# Problem
Exact copies of the lines from the line containing "Staveley Miners" through the last line of the entries below are the whole answer.

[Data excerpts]
####################
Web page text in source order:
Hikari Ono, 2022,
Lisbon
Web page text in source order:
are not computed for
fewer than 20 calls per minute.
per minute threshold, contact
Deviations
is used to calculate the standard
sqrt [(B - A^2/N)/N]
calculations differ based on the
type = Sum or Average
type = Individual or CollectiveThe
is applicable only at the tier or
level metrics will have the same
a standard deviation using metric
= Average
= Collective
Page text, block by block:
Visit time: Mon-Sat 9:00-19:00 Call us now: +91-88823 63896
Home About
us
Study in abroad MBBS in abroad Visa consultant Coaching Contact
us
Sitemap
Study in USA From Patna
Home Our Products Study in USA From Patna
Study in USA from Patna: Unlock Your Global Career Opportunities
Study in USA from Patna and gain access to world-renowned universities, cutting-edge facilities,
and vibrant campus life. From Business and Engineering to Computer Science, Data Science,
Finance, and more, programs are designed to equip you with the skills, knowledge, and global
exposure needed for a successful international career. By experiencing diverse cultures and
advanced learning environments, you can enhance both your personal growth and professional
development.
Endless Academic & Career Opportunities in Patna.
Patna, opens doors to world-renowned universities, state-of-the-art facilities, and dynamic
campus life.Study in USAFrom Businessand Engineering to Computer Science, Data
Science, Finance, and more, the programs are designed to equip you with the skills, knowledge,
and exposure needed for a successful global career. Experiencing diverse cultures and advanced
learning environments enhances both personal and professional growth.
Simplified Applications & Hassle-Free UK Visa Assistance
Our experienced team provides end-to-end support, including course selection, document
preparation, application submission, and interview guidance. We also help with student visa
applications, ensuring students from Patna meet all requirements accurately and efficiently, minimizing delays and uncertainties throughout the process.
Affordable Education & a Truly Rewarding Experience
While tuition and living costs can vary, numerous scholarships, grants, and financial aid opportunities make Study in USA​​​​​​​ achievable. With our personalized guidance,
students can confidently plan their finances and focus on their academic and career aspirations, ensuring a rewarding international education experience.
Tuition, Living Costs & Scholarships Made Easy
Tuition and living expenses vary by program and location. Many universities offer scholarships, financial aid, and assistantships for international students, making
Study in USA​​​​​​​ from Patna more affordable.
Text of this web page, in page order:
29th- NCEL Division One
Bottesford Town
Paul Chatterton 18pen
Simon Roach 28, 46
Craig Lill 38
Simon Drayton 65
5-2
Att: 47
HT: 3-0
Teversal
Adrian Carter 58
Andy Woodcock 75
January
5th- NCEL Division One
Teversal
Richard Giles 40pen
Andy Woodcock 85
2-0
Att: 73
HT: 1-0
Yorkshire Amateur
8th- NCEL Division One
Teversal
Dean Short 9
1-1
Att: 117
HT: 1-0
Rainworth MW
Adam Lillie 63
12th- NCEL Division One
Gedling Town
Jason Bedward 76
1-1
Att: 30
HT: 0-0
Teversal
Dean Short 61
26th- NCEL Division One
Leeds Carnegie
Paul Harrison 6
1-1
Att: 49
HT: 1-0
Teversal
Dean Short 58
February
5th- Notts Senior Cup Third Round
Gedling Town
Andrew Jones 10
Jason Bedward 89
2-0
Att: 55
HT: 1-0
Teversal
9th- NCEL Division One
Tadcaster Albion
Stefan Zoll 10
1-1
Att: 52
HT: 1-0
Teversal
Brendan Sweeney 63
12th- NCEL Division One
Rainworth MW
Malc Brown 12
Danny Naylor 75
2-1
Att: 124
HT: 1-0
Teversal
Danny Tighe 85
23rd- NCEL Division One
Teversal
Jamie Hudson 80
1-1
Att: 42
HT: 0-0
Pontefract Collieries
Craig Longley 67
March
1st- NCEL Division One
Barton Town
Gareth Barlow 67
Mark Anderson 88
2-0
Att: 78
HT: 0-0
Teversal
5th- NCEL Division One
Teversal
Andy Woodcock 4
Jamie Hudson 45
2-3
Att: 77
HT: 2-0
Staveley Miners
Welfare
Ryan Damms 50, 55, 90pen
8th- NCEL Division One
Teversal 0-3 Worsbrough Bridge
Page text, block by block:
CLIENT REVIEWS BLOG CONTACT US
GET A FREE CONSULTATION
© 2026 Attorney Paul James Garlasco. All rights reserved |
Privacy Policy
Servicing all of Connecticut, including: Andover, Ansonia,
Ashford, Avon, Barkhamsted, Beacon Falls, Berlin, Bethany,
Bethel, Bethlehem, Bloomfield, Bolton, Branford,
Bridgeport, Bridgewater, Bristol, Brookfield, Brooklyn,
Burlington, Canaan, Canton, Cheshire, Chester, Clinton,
####################
# Your response
Staveley Miners
Welfare
Ryan Damms 50, 55, 90pen
8th- NCEL Division One
Teversal 0-3 Worsbrough Bridge
Page text, block by block:
CLIENT REVIEWS BLOG CONTACT US
GET A FREE CONSULTATION
© 2026 Attorney Paul James Garlasco. All rights reserved |
Privacy Policy
Servicing all of Connecticut, including: Andover, Ansonia,
Ashford, Avon, Barkhamsted, Beacon Falls, Berlin, Bethany,
Bethel, Bethlehem, Bloomfield, Bolton, Branford,
Bridgeport, Bridgewater, Bristol, Brookfield, Brooklyn,
Burlington, Canaan, Canton, Cheshire, Chester, Clinton,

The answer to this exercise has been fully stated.